Laying out 3 key strategic objectives for the period between 2011 to 2013
Chairman & President Noboru Ueda revealed that ClassNK, already the worlds largest on a gross ton basis, aimed to have more than 200 million gross tons on its register by the end of 2013 as part of the Societys new Global Approach 200 mid-term plan, unveiled in Tokyo.
The plan was officially revealed to the press following its approval by the ClassNK Administrative Council, which met for the first time since the Society completed its transition to a new legal structure in April of this year.
The Global Approach 200 plan, the first such mid-term plan to be released by ClassNK, lays out 3 key strategic objectives for the society for the period between 2011 to 2013, including: creating a stable foundation resistant to changes in the market environment, maintaining ClassNKs position as the worlds leading classification society and expanding upon its share of the classification market, and taking more a proactive approach to new opportunities. Based on these strategic objectives, Mr. Ueda laid out 5 goals for the class society to achieve by 2013, including: establishing a stable financial foundation for future growth, reaching more than 200 million gross tons on its register, improving the quality of its services and increasing its global presence, expanding its business operations, and promoting new research and development.
The announcement of the midterm plan follows ClassNKs transition from an incorporated foundation (zaidan houjin） to a general incorporated foundation (ippan zaidan houjin) in line with recent amendments to Japanese law. As a result of the legal transition, which was completed on April 1 of this year, ClassNK has gained a wider range of operational flexibility, including the ability to establish subsidiary entities, as well as invest in new enterprises.
ClassNK Chairman & President Noboru Ueda addressed the change by saying:
As the maritime industry has grown and changed, classification societies have been called upon to play an ever greater role to address the demands of new regulation. Yet even as we have strived to better serve the needs of the growing maritime industry, some of our efforts were held in check by the rigid nature of our charter and existing regulations.

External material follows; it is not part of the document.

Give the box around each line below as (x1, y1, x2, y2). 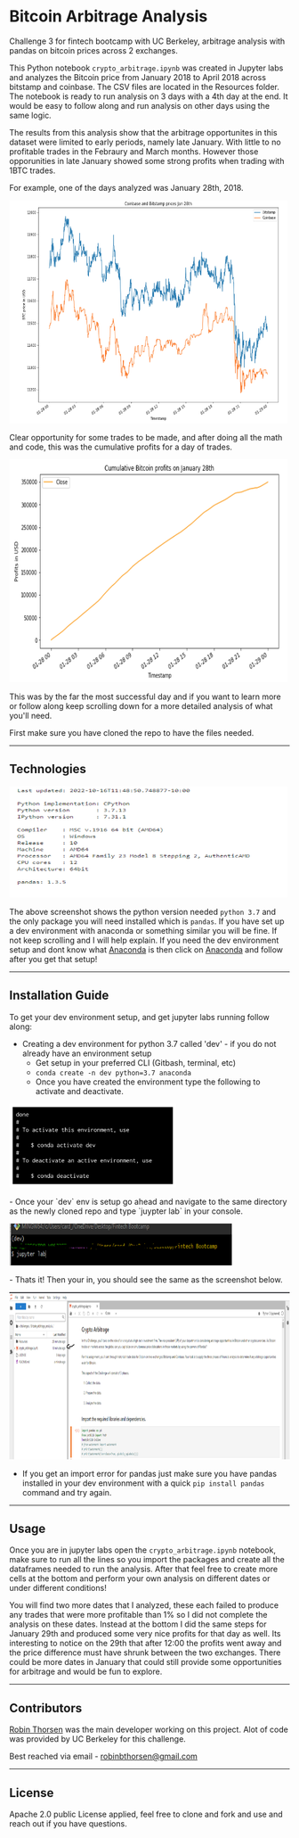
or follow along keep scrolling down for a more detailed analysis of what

With this transition, however, we now have greater freedom to develop new services and meet the changing needs of the maritime industry, while maintaining our status as a wholly independent, non-profit organization.
When asked which areas the Society would expand into, Mr. Ueda cited IT, R&D, and training services, as well as increased support and expanded services for new treaties and conventions as key areas for the future, adding:
As the worlds largest classification society, I believe we can play a greater role in the development of new technical regulations, both independently and at IACS and the IMO, while also providing the maritime community with the tools and skills necessary to meet the ever greater demands being placed upon our industry.
In doing so, we can expand our mission beyond just ensuring the safety of life and property at sea and the protection of the marine environment, and more actively contribute to the ongoing development and continued success of the greater maritime industry.